*** Begin section ***

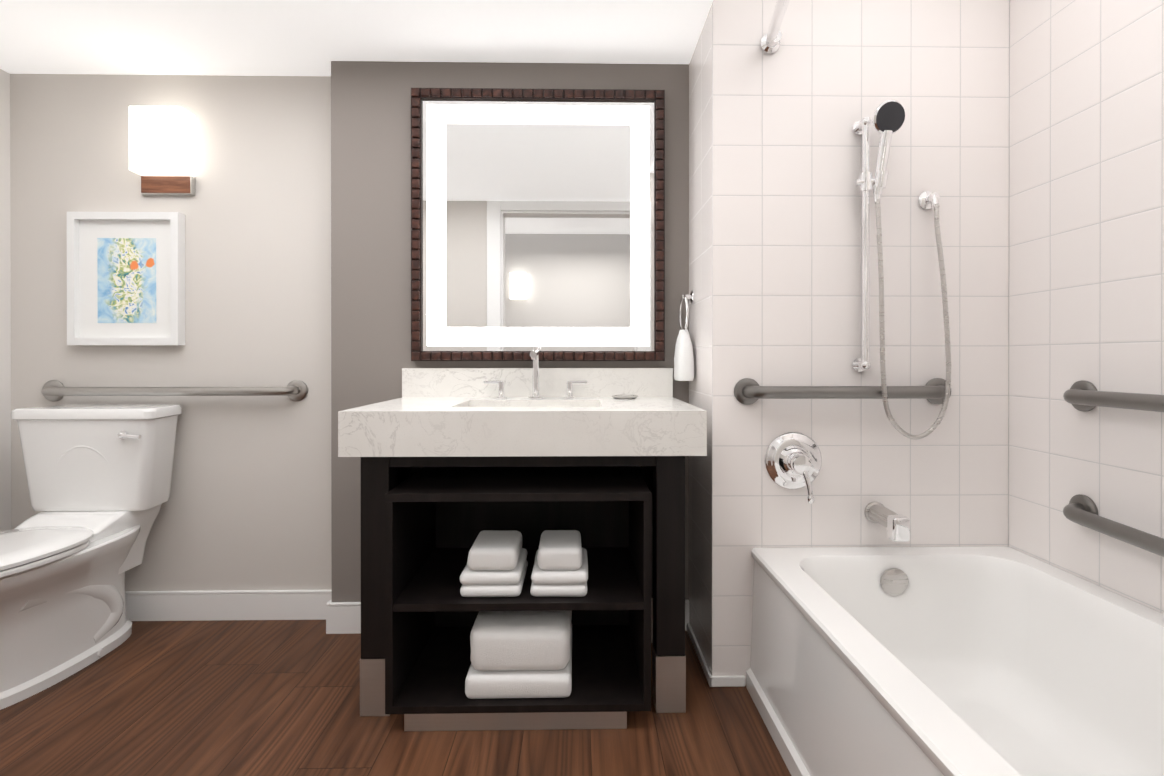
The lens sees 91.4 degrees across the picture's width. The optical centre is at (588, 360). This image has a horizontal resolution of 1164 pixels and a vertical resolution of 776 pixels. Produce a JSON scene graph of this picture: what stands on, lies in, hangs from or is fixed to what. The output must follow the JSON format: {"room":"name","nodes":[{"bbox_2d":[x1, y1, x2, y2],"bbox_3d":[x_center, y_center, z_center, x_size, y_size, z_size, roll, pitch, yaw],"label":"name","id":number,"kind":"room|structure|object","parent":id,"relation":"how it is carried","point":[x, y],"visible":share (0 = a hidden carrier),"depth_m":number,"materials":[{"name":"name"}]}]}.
{"room":"bathroom","nodes":[
{"label":"bathroom","id":0,"kind":"room"},
{"bbox_2d":[0,69,10,530],"bbox_3d":[-2.249,-0.048,1.170,0.100,2.100,2.222,0,0,-1],"label":"wall","id":1,"kind":"structure","parent":0,"point":[5,384],"depth_m":2.16,"materials":[{"name":"white paint"}]},
{"bbox_2d":[10,74,331,590],"bbox_3d":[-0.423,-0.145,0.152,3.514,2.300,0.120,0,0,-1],"label":"wall","id":2,"kind":"structure","parent":0,"point":[246,505],"depth_m":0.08,"materials":[{"name":"white paint"}]},
{"bbox_2d":[67,212,184,344],"bbox_3d":[-1.762,-0.311,2.169,0.414,0.504,0.040,0,0,-1],"label":"picture frame","id":3,"kind":"object","parent":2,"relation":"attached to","point":[125,278],"visible":1,"depth_m":2.17,"materials":[{"name":"white wood"}]},
{"bbox_2d":[129,106,194,195],"bbox_3d":[-1.611,-0.791,2.148,0.196,0.308,0.084,0,0,-1],"label":"sconce","id":4,"kind":"object","parent":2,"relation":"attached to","point":[161,150],"visible":1,"depth_m":2.11,"materials":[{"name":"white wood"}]},
{"bbox_2d":[41,380,307,400],"bbox_3d":[-1.589,0.115,2.156,1.007,0.082,0.074,0,0,-1],"label":"grab rail","id":5,"kind":"object","parent":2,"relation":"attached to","point":[57,390],"visible":1,"depth_m":2.12,"materials":[{"name":"silver metal"}]},
{"bbox_2d":[126,590,331,620],"bbox_3d":[-1.567,0.943,2.187,1.240,0.112,0.017,0,0,-1],"label":"baseboard","id":6,"kind":"structure","parent":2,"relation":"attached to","point":[215,604],"depth_m":2.19,"materials":[{"name":"white wood"}]},
{"bbox_2d":[0,0,712,75],"bbox_3d":[-0.442,-1.248,1.200,3.714,0.300,2.222,0,0,-1],"label":"ceiling","id":7,"kind":"structure","parent":0,"point":[234,37],"depth_m":1.91,"materials":[{"name":"white paint"}]},
{"bbox_2d":[0,620,790,775],"bbox_3d":[-0.418,1.055,-0.157,3.914,0.100,5.147,0,0,-1],"label":"floor","id":8,"kind":"structure","parent":0,"point":[225,698],"depth_m":1.55,"materials":[{"name":"brown wood"}]},
{"bbox_2d":[0,404,181,709],"bbox_3d":[-1.765,0.582,1.803,0.496,0.834,0.757,0,0,-1],"label":"toilet","id":9,"kind":"object","parent":8,"relation":"on","point":[99,478],"visible":1,"depth_m":1.97,"materials":[{"name":"white ceramic"}]},
{"bbox_2d":[338,368,706,730],"bbox_3d":[-0.179,0.514,1.817,0.991,0.972,0.575,0,0,-1],"label":"bathroom vanity","id":10,"kind":"object","parent":8,"relation":"on","point":[455,462],"visible":0.98,"depth_m":1.61,"materials":[{"name":"wood"}]},
{"bbox_2d":[460,530,521,596],"bbox_3d":[-0.273,0.587,1.677,0.172,0.132,0.231,0,0,-1],"label":"towel","id":11,"kind":"object","parent":10,"relation":"in","point":[492,569],"depth_m":1.57,"materials":[{"name":"white fabric"}]},
{"bbox_2d":[465,610,571,698],"bbox_3d":[-0.195,0.831,1.726,0.293,0.194,0.357,0,0,-1],"label":"towel","id":12,"kind":"object","parent":10,"relation":"in","point":[520,654],"depth_m":1.56,"materials":[{"name":"white fabric"}]},
{"bbox_2d":[483,346,586,398],"bbox_3d":[-0.186,0.042,1.966,0.367,0.185,0.150,0,0,-1],"label":"faucet","id":13,"kind":"object","parent":10,"relation":"on","point":[534,354],"visible":1,"depth_m":2.01,"materials":[{"name":"silver metal"}]},
{"bbox_2d":[520,530,587,596],"bbox_3d":[-0.083,0.587,1.680,0.164,0.133,0.234,0,0,-1],"label":"towel","id":14,"kind":"object","parent":10,"relation":"in","point":[560,568],"depth_m":1.58,"materials":[{"name":"white fabric"}]},
{"bbox_2d":[612,395,637,398],"bbox_3d":[0.130,0.128,2.008,0.094,0.012,0.064,0,0,-1],"label":"soap dish","id":15,"kind":"object","parent":10,"relation":"on","point":[624,396],"visible":0.98,"depth_m":1.99,"materials":[{"name":"grey"}]},
{"bbox_2d":[746,546,1163,775],"bbox_3d":[0.906,0.789,0.999,0.819,0.424,1.514,0,0,-1],"label":"bathtub","id":16,"kind":"object","parent":8,"relation":"on","point":[948,661],"visible":1,"depth_m":1.41,"materials":[{"name":"white ceramic"}]},
{"bbox_2d":[331,61,688,601],"bbox_3d":[-0.286,-0.051,2.159,1.320,2.100,0.114,0,0,-1],"label":"wall","id":17,"kind":"structure","parent":0,"point":[370,230],"depth_m":2.09,"materials":[{"name":"grey paint"}]},
{"bbox_2d":[318,594,688,633],"bbox_3d":[-0.293,0.943,2.097,1.333,0.112,0.014,0,0,-1],"label":"baseboard","id":18,"kind":"structure","parent":17,"relation":"attached to","point":[342,617],"depth_m":2.08,"materials":[{"name":"white wood"}]},
{"bbox_2d":[411,88,664,360],"bbox_3d":[-0.182,-0.493,2.080,0.921,0.989,0.044,0,0,-1],"label":"mirror","id":19,"kind":"object","parent":17,"relation":"attached to","point":[537,217],"visible":1,"depth_m":2.08,"materials":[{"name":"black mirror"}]},
{"bbox_2d":[689,0,1008,684],"bbox_3d":[0.826,-0.151,2.045,0.900,2.300,0.582,0,0,-1],"label":"wall tile","id":20,"kind":"structure","parent":0,"point":[775,154],"depth_m":1.75,"materials":[{"name":"tile"}]},
{"bbox_2d":[679,290,694,331],"bbox_3d":[0.354,-0.173,2.031,0.042,0.158,0.144,0,0,-1],"label":"towel ring","id":21,"kind":"object","parent":20,"relation":"attached to","point":[690,296],"visible":0.88,"depth_m":2.02,"materials":[{"name":"silver metal"}]},
{"bbox_2d":[674,329,693,380],"bbox_3d":[0.341,-0.020,2.031,0.054,0.182,0.150,0,0,-1],"label":"washcloth","id":22,"kind":"object","parent":21,"relation":"hanging from","point":[683,363],"visible":0.98,"depth_m":1.97,"materials":[{"name":"white fabric"}]},
{"bbox_2d":[687,623,744,686],"bbox_3d":[0.423,0.984,1.922,0.111,0.032,0.362,0,0,-1],"label":"baseboard","id":23,"kind":"structure","parent":20,"relation":"attached to","point":[726,681],"depth_m":1.74,"materials":[{"name":"white wood"}]},
{"bbox_2d":[760,0,789,53],"bbox_3d":[0.543,-0.970,0.987,0.116,0.060,1.523,0,0,-1],"label":"shower curtain rod","id":24,"kind":"object","parent":20,"relation":"attached to","point":[770,42],"visible":1,"depth_m":1.66,"materials":[{"name":"silver metal"}]},
{"bbox_2d":[765,432,821,503],"bbox_3d":[0.632,0.321,1.707,0.175,0.202,0.088,0,0,-1],"label":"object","id":25,"kind":"structure","parent":20,"relation":"attached to","point":[793,460],"depth_m":1.74,"materials":[{"name":"silver metal"}]},
{"bbox_2d":[734,378,950,404],"bbox_3d":[0.784,0.094,1.716,0.673,0.082,0.076,0,0,-1],"label":"grab rail","id":26,"kind":"object","parent":20,"relation":"attached to","point":[748,391],"visible":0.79,"depth_m":1.68,"materials":[{"name":"silver metal"}]},
{"bbox_2d":[864,502,909,541],"bbox_3d":[0.888,0.475,1.682,0.066,0.079,0.149,0,0,-1],"label":"tub spout","id":27,"kind":"object","parent":20,"relation":"attached to","point":[897,526],"visible":1,"depth_m":1.63,"materials":[{"name":"grey metal"}]},
{"bbox_2d":[852,100,950,439],"bbox_3d":[0.939,-0.261,1.696,0.273,0.986,0.118,0,0,-1],"label":"shower rail","id":28,"kind":"object","parent":20,"relation":"attached to","point":[888,118],"visible":1,"depth_m":1.68,"materials":[{"name":"silver metal"}]},
{"bbox_2d":[1005,0,1163,613],"bbox_3d":[1.364,-0.148,1.235,0.100,2.300,2.222,0,0,-1],"label":"wall tile","id":29,"kind":"structure","parent":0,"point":[1027,142],"depth_m":1.49,"materials":[{"name":"tile"}]},
{"bbox_2d":[1063,494,1163,556],"bbox_3d":[1.279,0.419,1.039,0.076,0.128,1.002,0,0,-1],"label":"grab rail","id":30,"kind":"object","parent":29,"relation":"attached to","point":[1081,509],"visible":1,"depth_m":1.36,"materials":[{"name":"silver metal"}]},
{"bbox_2d":[1063,380,1163,411],"bbox_3d":[1.279,0.094,1.038,0.076,0.082,1.002,0,0,-1],"label":"grab rail","id":31,"kind":"object","parent":29,"relation":"attached to","point":[1082,395],"visible":1,"depth_m":1.36,"materials":[{"name":"silver metal"}]}
]}

*** End section ***

▶ **HOW TO COMPLETE THIS TASK**: Taking the records above as a whole, work out how many of their lines hold the word "bathroom". The reply should be that number alone.

▶ **SOLVED PROBLEM**: 3